This particular xian bing, stuffed with ground lamb and served four to a plate, is the specialty of Beijing Pie House, a cramped restaurant in the usual sort of Monterey Park minimall. The main item of décor is what appears to be a big clock on a wall behind the counter, although it seems to have been stripped of its hands. The queue stretching outside the restaurant is longer than it seems, because there is an odd preponderance of people rocking to radio jams in the parking lot, leaving only the scissors-paper-rock losers to secure their place in line, and inside the vestibule, dudes glare at the parties lingering just a little too long over their beef noodle soup. Even the most patient of the people waiting loses it just a little when an old lady ducks under his arm and puts her name ahead of his on the list. And the tables are close enough together, and the flow of customers steady enough, that nobody hesitates to reach over to swipe the jar of chile oil on your table, or to exchange their squirt bottle of white vinegar for your cruet of the good black stuff. It is understood that you will do the same when your order of dumplings comes.

You'll probably start your meal with a cold appetizer or two, perhaps a plate of sliced celery spiked with soaked peanuts that act as little star-anise bombs, or a little sliced loaf of bean curd with soy sauce and slivered scallions, or a platter of oddly tasteless cold beef tripe with toasted chiles.

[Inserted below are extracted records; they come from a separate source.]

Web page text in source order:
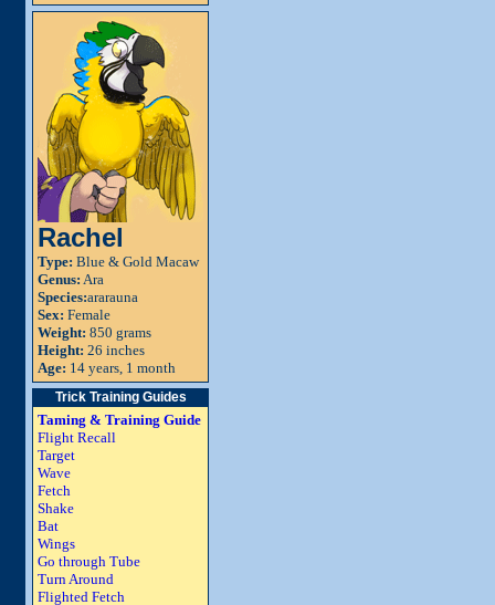
Rachel
Type: Blue & Gold Macaw
Genus: Ara
Species:ararauna
Sex: Female
Weight: 850 grams
Height: 26 inches
Age: 14 years, 1 month
Trick Training Guides
Taming & Training Guide
Flight Recall
Target
Wave
Fetch
Shake
Bat
Wings
Go through Tube
Turn Around
Flighted Fetch
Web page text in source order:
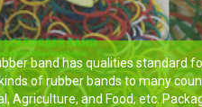
band has qualities standard
of rubber bands to many
Agriculture, and Food, etc.
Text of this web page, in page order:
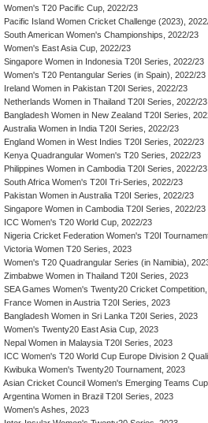
Women's T20 Pacific Cup, 2022/23
Pacific Island Women Cricket Challenge (2023),
South American Women's Championships, 2022/23
Women's East Asia Cup, 2022/23
Singapore Women in Indonesia T20I Series, 2022/23
Women's T20 Pentangular Series (in Spain), 2022/23
Ireland Women in Pakistan T20I Series, 2022/23
Netherlands Women in Thailand T20I Series, 2022/23
Bangladesh Women in New Zealand T20I Series,
Australia Women in India T20I Series, 2022/23
England Women in West Indies T20I Series, 2022/23
Kenya Quadrangular Women's T20 Series, 2022/23
Philippines Women in Cambodia T20I Series, 2022/23
South Africa Women's T20I Tri-Series, 2022/23
Pakistan Women in Australia T20I Series, 2022/23
Singapore Women in Cambodia T20I Series, 2022/23
ICC Women's T20 World Cup, 2022/23
Nigeria Cricket Federation Women's T20I
Victoria Women T20 Series, 2023
Women's T20 Quadrangular Series (in Namibia),
Zimbabwe Women in Thailand T20I Series, 2023
SEA Games Women's Twenty20 Cricket
France Women in Austria T20I Series, 2023
Bangladesh Women in Sri Lanka T20I Series, 2023
Women's Twenty20 East Asia Cup, 2023
Nepal Women in Malaysia T20I Series, 2023
ICC Women's T20 World Cup Europe Division 2
Kwibuka Women's Twenty20 Tournament, 2023
Asian Cricket Council Women's Emerging Teams
Argentina Women in Brazil T20I Series, 2023
Women's Ashes, 2023
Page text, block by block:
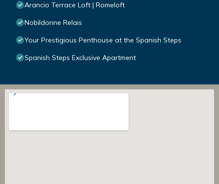
Arancio Terrace Loft | Romeloft
Nobildonne Relais
Your Prestigious Penthouse at the Spanish Steps
Spanish Steps Exclusive Apartment
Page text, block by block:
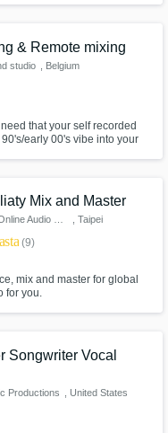
& Remote mixing
studio , Belgium
that your self recorded
early 00's vibe into your
Mix and Master
, Taipei
star(9)
mix and master for global
for you.
Songwriter Vocal
Productions , United States
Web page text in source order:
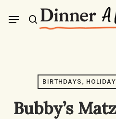
search
Menu
BIRTHDAYS,
Bubby’s
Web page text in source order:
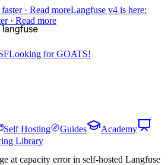
· Read moreLangfuse v4 is here:
· Read more
Looking for GOATS!
Self Hosting Guides
Academy
Library
at capacity error in self-hosted Langfuse
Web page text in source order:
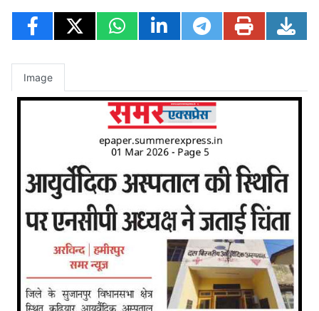
Image
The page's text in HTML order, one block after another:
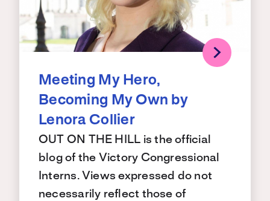
Meeting My Hero,
Becoming My Own by
Lenora Collier
OUT ON THE HILL is the official
blog of the Victory Congressional
Interns. Views expressed do not
necessarily reflect those of
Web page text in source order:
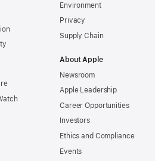
Environment
Privacy
Supply Chain
About Apple
Newsroom
Apple Leadership
Career Opportunities
Investors
Ethics and Compliance
Events
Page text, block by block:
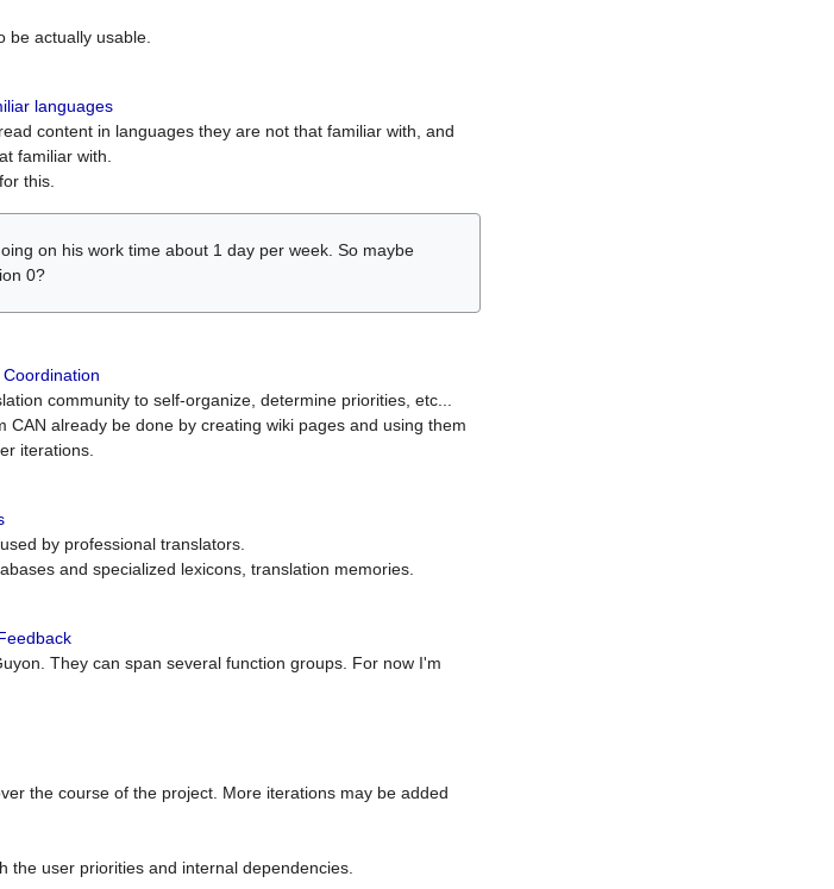
be actually usable.
languages
content in languages they are not that familiar with, and
familiar with.
this.
on his work time about 1 day per week. So maybe
0?
community to self-organize, determine priorities, etc...
already be done by creating wiki pages and using them
iterations.
by professional translators.
and specialized lexicons, translation memories.
They can span several function groups. For now I'm
the course of the project. More iterations may be added
the user priorities and internal dependencies.
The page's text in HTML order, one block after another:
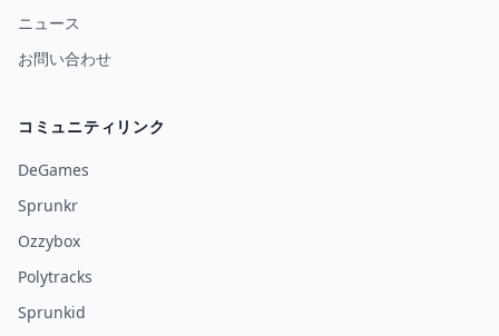
ニュース
お問い合わせ
コミュニティリンク
DeGames
Sprunkr
Ozzybox
Polytracks
Sprunkid
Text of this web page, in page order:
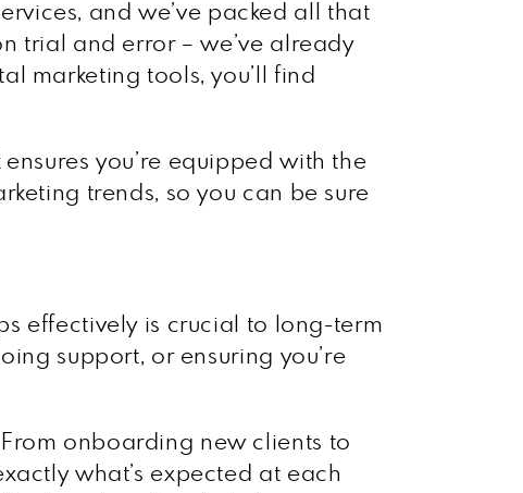
and we’ve packed all that
trial and error – we’ve already
marketing tools, you’ll find
you’re equipped with the
trends, so you can be sure
effectively is crucial to long-term
support, or ensuring you’re
onboarding new clients to
what’s expected at each
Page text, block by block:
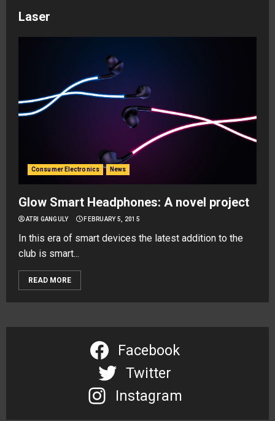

There are dumplings, although the soup dumplings, xiao long bao, are on the stodgy side, and the pan-fried leek-with-pork dumplings are stiff and bland. You will get an order of the thick, handmade noodles, possibly in a thin, spicy beef broth; more likely as zha jiang mian: served plain and lukewarm in a bowl, ready to be tossed with slivered cucumber, bean sprouts and a tarry, pitch-black bean sauce enhanced with specks of meat.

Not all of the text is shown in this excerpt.